## REQUIREMENT
State the count of lines below in which the word "클릭합니다" appears, and add nothing.

## Stored data entries
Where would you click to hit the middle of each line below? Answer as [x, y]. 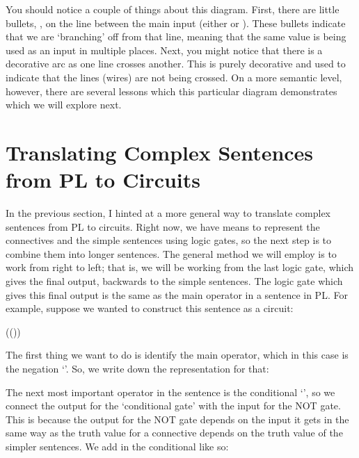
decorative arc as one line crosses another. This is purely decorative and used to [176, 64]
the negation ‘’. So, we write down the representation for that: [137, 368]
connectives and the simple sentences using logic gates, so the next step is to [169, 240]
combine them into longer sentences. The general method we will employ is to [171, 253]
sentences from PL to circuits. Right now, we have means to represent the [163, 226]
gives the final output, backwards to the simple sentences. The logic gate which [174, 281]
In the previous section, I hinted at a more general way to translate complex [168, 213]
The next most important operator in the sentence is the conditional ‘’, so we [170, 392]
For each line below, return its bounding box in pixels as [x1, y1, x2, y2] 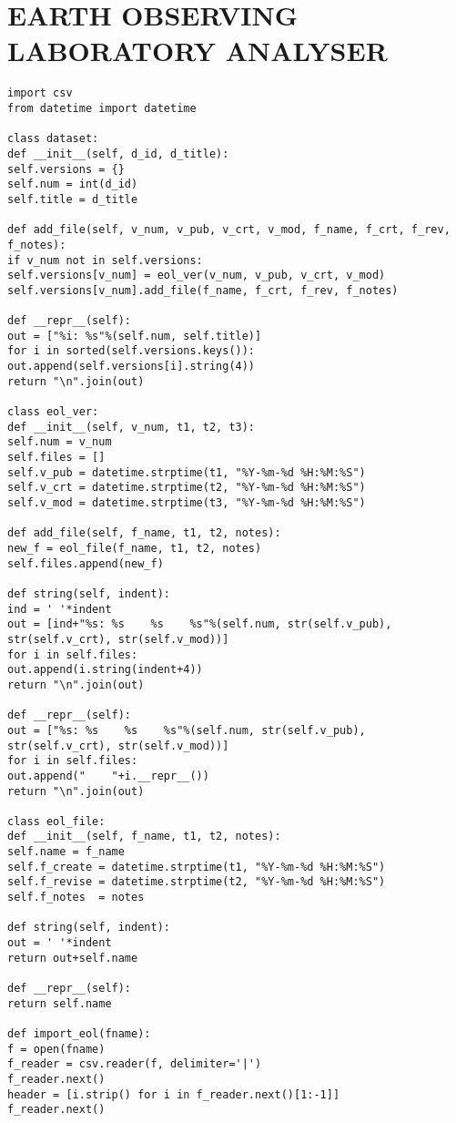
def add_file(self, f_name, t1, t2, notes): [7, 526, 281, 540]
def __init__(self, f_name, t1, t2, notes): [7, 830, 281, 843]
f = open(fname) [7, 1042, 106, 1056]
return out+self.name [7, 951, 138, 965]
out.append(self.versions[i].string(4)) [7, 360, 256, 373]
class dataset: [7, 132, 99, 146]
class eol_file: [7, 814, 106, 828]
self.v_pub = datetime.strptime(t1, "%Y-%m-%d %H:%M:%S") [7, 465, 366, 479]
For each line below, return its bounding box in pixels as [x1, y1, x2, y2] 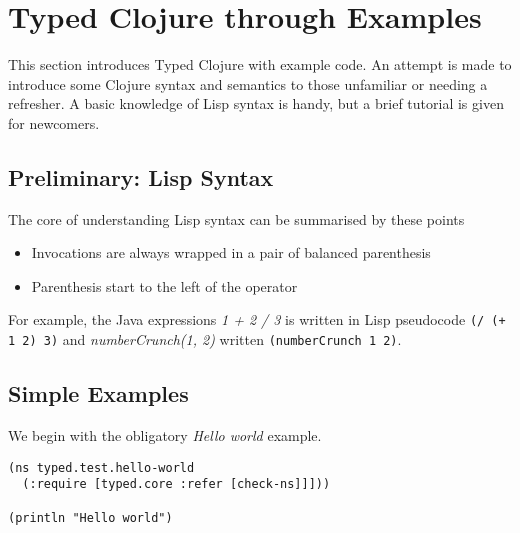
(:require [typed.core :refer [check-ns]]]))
---
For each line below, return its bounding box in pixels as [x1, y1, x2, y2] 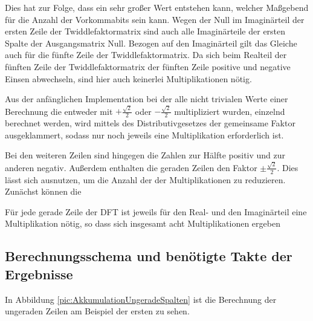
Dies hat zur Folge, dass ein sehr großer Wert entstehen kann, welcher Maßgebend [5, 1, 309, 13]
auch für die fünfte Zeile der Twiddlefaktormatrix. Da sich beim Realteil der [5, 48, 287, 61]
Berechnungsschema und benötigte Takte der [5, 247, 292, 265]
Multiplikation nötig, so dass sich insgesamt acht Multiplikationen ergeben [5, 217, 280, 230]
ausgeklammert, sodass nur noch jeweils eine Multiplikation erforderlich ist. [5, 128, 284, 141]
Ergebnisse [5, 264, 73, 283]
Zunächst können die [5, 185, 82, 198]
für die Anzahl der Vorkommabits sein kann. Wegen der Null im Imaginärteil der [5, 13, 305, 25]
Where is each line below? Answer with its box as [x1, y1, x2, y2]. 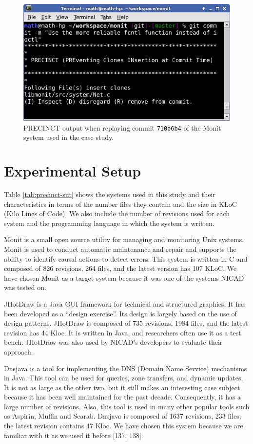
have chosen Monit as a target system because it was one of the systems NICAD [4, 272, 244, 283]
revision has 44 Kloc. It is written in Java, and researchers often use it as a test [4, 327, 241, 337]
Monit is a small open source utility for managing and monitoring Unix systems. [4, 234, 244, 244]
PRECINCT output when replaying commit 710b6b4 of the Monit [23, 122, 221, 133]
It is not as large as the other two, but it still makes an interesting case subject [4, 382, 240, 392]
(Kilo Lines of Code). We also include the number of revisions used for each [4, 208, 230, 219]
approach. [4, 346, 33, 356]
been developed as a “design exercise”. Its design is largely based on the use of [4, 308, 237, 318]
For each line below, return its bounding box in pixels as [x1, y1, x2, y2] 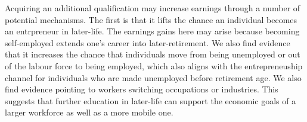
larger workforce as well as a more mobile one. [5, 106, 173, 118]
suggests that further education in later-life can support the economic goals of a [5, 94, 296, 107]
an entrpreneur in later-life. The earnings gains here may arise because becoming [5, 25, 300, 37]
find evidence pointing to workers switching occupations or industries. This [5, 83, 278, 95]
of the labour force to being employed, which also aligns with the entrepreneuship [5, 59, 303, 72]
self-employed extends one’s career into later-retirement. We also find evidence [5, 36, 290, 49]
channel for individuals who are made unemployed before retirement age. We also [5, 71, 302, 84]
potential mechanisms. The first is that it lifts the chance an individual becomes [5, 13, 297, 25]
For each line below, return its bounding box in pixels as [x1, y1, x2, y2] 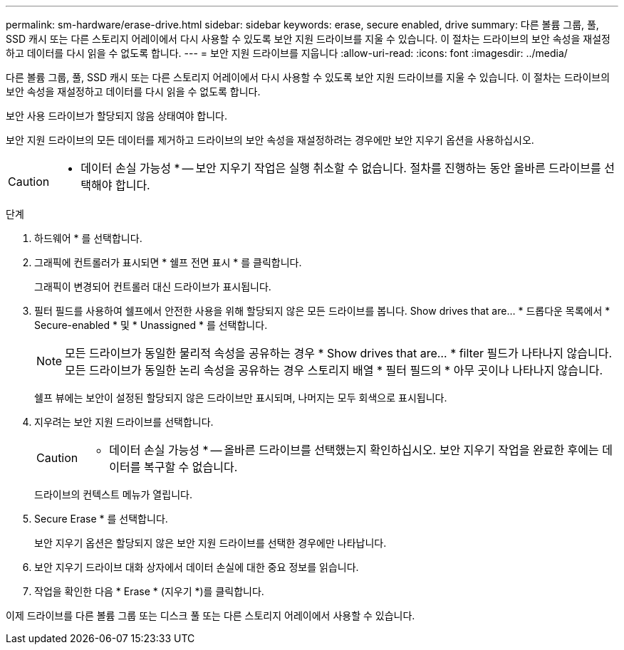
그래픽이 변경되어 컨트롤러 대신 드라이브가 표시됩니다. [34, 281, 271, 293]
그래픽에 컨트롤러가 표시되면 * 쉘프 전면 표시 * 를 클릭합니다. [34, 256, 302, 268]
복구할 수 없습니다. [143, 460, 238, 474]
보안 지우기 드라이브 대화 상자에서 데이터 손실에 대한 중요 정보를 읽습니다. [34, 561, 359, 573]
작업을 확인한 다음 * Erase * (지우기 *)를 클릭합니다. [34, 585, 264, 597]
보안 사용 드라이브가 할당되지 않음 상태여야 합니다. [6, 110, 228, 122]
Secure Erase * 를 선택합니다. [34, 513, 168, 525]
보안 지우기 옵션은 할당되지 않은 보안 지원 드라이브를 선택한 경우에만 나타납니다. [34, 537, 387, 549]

## ANSWER SPACE
2